Manoa Thompson

Personal information
- Born: 11 June 1968 (age 58) Suva, Fiji

Playing information
- Height: 188 cm (6 ft 2 in)
- Weight: 95 kg (14 st 13 lb)
- Position: Centre, Fullback, Wing
Club
| Years | Team | Pld | T | G | FG | P |
| 1989–93 | South Sydney | 61 | 29 | 0 | 2 | 118 |
| 1994 | Western Suburbs | 7 | 0 | 0 | 0 | 0 |
| 1995 | Auckland Warriors | 7 | 0 | 0 | 0 | 0 |
| 1995–96 | Warrington Wolves | 9 | 2 | 0 | 0 | 8 |
| 1998 | AS Saint Estève |  |  |  |  |  |
| 2000 | AS Carcassonne |  |  |  |  |  |
|  | Total | 84 | 31 | 0 | 2 | 126 |
Representative
| Years | Team | Pld | T | G | FG | P |
| 1996 | Fiji | 1 | 0 | 0 | 0 | 0 |
- Source:
- Relatives: Jarryd Hayne (son)

= Manoa Thompson =

Fijian rugby league player (born 1968)

Manoa Thompson (born 11 June 1968) is a Fijian former professional rugby league footballer. Primarily playing as a , he played his first grade career with the South Sydney Rabbitohs, Western Suburbs Magpies, and the Auckland Warriors in the NSWRL / ARL competition, as well as playing in the Super League for the Warrington Wolves. He represented the Fijian national team.

Thompson is the father of former professional NRL, NFL, and rugby sevens player, Jarryd Hayne.

==Early years==
Thompson was born in Fiji to a Fijian mother, Elenoa Tokalautawa, and an Australian father, and moved to Australia when he was 11. He was adopted by his mother's younger sister, Ana Waqanibaravi Thompson. He played his junior football with the Alexandria Rovers. Thompson also played rugby union and toured Japan with a New South Wales schoolboys side that included Graham Mackay and Scott Gourley.

==Playing career==
Thompson joined the South Sydney Rabbitohs, where he played in their champion under-21 side before playing in their under-23 side. He made his first grade début for Souths in round 11 of the 1989 season.

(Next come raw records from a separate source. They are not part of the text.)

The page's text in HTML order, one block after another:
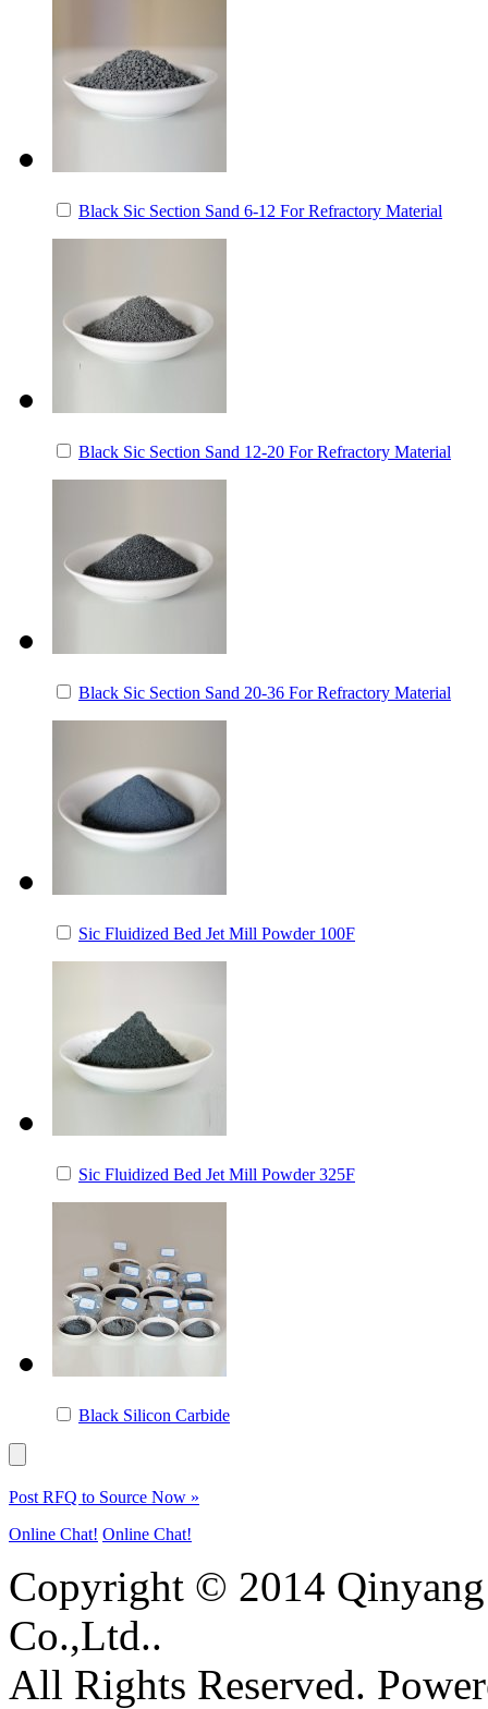
Black Sic Section Sand 6-12 For Refractory Material
Black Sic Section Sand 12-20 For Refractory Material
Black Sic Section Sand 20-36 For Refractory Material
Sic Fluidized Bed Jet Mill Powder 100F
Sic Fluidized Bed Jet Mill Powder 325F
Black Silicon Carbide
Post RFQ to Source Now »
Online Chat! Online Chat!
Copyright © 2014
Co.,Ltd..
All Rights Reserved.

Thompson went on to play 61 first grade games for Souths between 1989 and 1993. He spent 1994 with the Western Suburbs Magpies, playing in only seven matches after having knee and ankle surgery during the off season. In 1995 he was part of the inaugural squad for the new Auckland Warriors franchise and played in the centres for the Warriors in their first ever competition game, a 25–22 loss to the Brisbane Broncos in front of 29,220 fans at the Ericsson Stadium in Auckland. However, he again only played in seven matches and was not retained for the 1996 season.

In November 1995 Thompson signed with English club Warrington and played for the club during 1996's inaugural Super League I. He left Warrington in February 1996 after failing to settle in Britain. Thompson represented Fiji in 1996. His only appearance saw a 72–4 loss to Great Britain at the Prince Charles Park in Nadi, the score being the record for the largest test win by the Lions.

After returning from England, Thompson trialed with the Canberra Raiders before signing with the Penrith Panthers. However he spent the season in reserve grade and returned to South Sydney during the off season.

After not securing a contract, Thompson moved to France and played for AS Saint Estève before spending a year in rugby union, playing for RC Narbonne alongside David Knox. Thompson then returned to league, spending a season with AS Carcassonne before retiring.

==Later years==
In 2007 he was working as a delivery driver. He is still involved in rugby league, sitting on the Australian Fiji rugby league board and helping to coach that organisation's youth sides.